§ ACTION ITEM:
State, as one number, how many lines in these records hold "system".

(GIVEN DATA)

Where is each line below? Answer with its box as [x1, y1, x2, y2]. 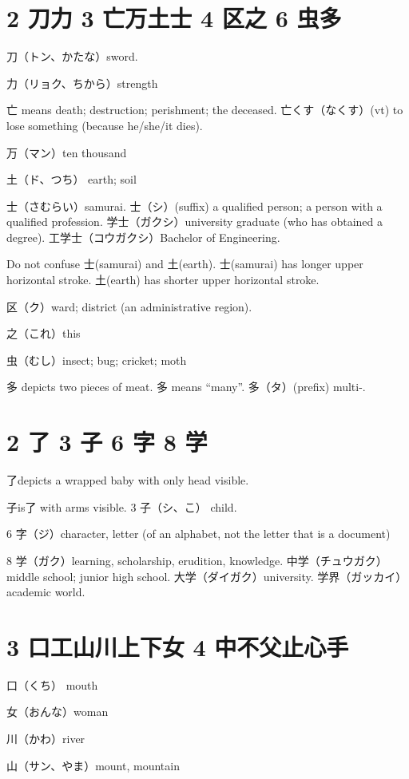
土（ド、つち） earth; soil [6, 171, 137, 188]
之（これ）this [6, 325, 81, 342]
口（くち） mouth [6, 676, 98, 693]
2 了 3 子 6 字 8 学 [6, 425, 208, 458]
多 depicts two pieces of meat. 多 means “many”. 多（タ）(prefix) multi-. [6, 378, 366, 395]
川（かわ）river [6, 730, 85, 747]
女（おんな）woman [6, 703, 109, 720]
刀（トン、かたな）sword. [6, 48, 138, 65]
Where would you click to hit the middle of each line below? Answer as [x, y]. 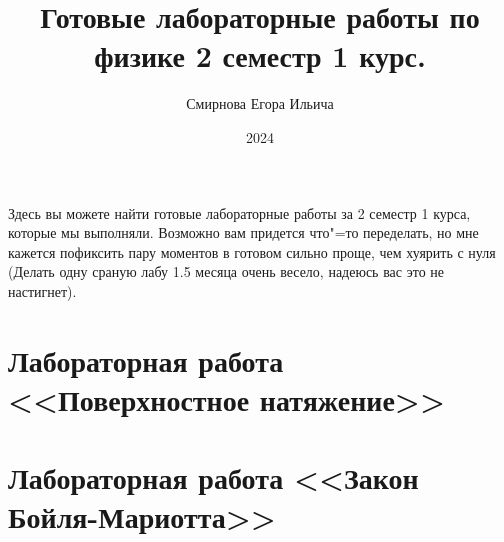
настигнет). [42, 290]
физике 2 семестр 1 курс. [260, 55]
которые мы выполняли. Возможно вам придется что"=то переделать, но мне [243, 232]
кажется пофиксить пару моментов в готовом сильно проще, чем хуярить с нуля [252, 251]
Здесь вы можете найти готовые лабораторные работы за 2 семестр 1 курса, [239, 212]
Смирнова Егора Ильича [260, 103]
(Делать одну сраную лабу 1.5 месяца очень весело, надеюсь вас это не [226, 271]
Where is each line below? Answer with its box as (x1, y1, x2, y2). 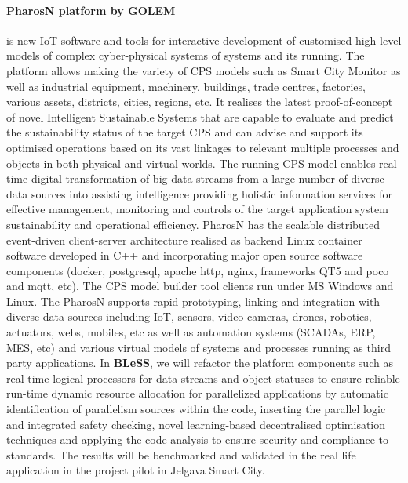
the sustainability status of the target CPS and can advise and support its (6, 124, 363, 140)
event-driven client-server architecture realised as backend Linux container (6, 231, 362, 248)
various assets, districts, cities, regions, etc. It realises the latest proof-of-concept (6, 93, 393, 110)
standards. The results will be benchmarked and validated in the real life (6, 446, 356, 463)
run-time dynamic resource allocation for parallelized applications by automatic (6, 385, 388, 401)
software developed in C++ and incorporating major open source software (6, 247, 363, 263)
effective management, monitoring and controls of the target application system (6, 201, 388, 217)
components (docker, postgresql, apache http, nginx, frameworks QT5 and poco (6, 262, 389, 278)
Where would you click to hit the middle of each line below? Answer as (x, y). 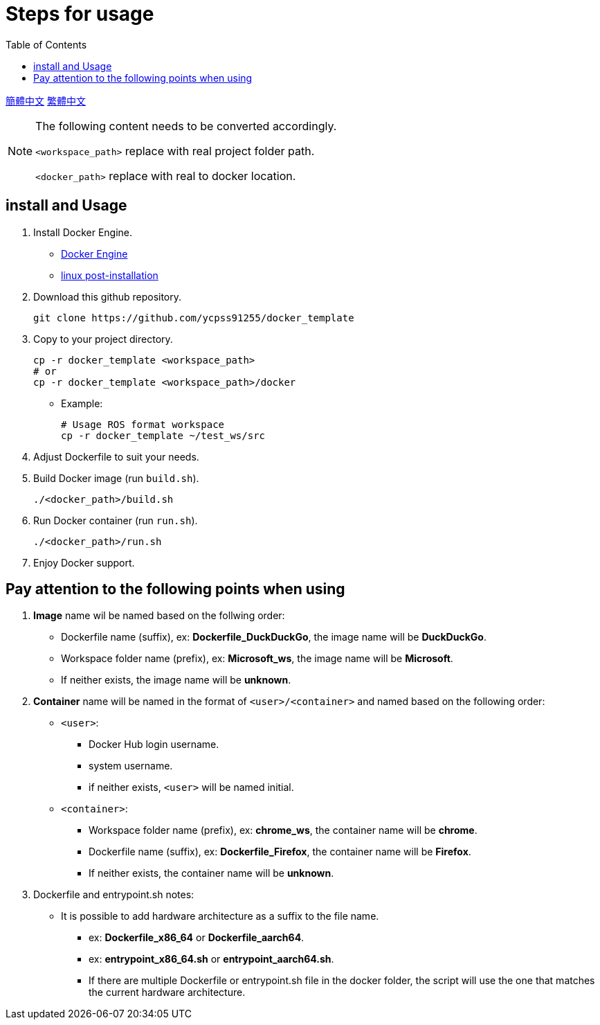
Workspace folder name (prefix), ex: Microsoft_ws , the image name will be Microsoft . (257, 659)
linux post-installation (110, 275)
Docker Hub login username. (154, 745)
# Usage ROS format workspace (143, 424)
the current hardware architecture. (167, 992)
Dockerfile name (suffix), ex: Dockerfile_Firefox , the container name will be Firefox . (280, 852)
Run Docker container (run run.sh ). (116, 520)
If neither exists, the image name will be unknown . (176, 680)
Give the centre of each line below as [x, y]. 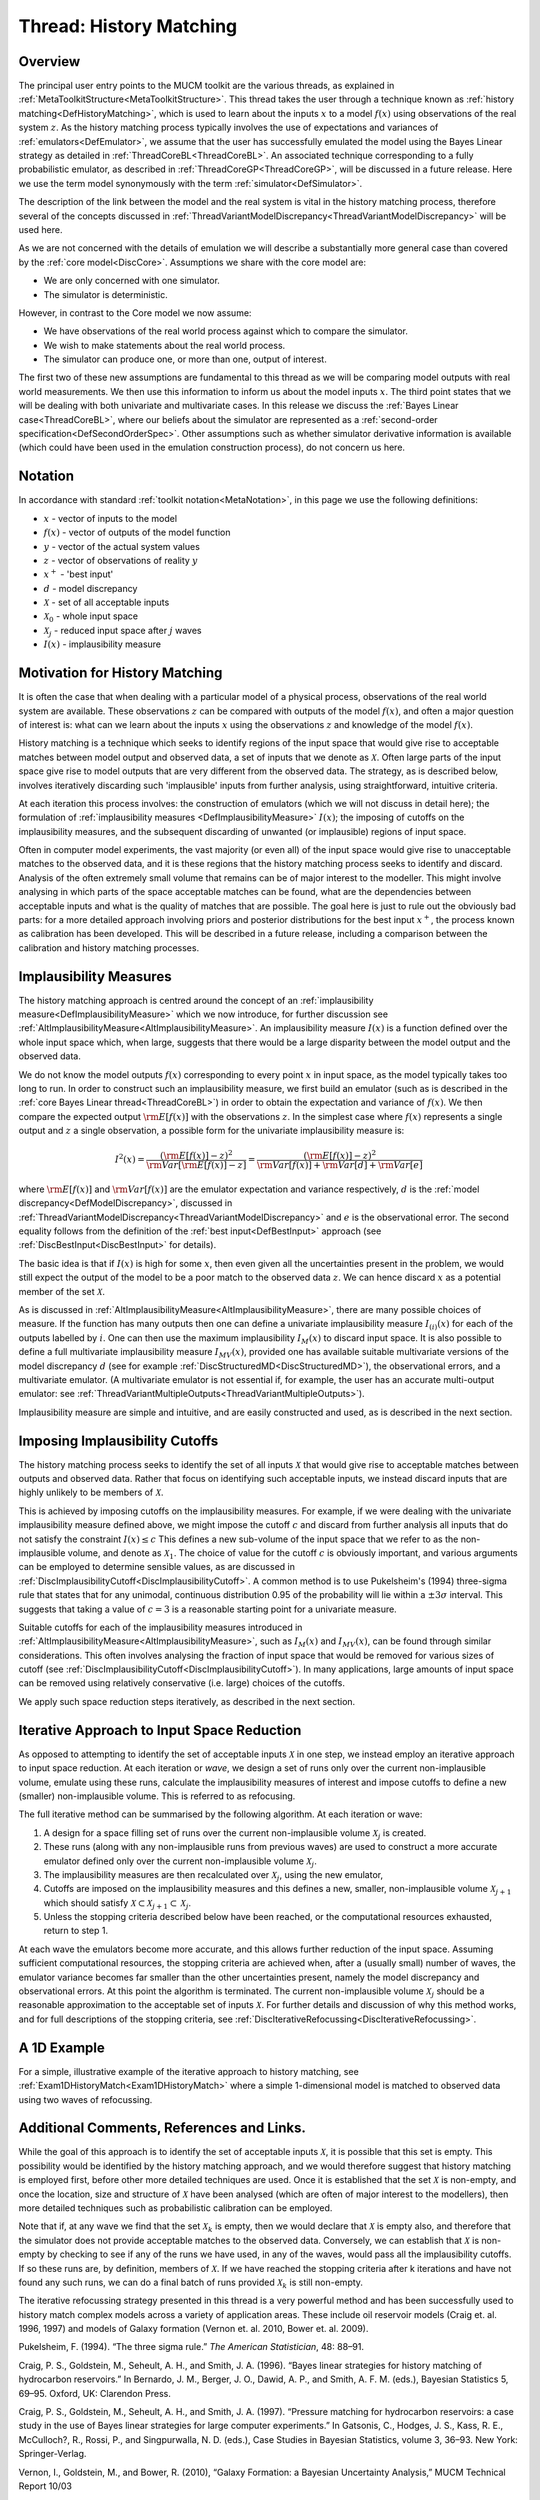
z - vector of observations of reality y [121, 560]
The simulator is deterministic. [106, 294]
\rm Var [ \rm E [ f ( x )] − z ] [196, 1165]
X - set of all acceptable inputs [106, 602]
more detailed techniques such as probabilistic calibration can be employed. [175, 2207]
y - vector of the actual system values [121, 546]
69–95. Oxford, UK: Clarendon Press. [95, 2393]
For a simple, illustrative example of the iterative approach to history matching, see [188, 2071]

(End GIVEN DATA)

§ RESULT BELOW:
2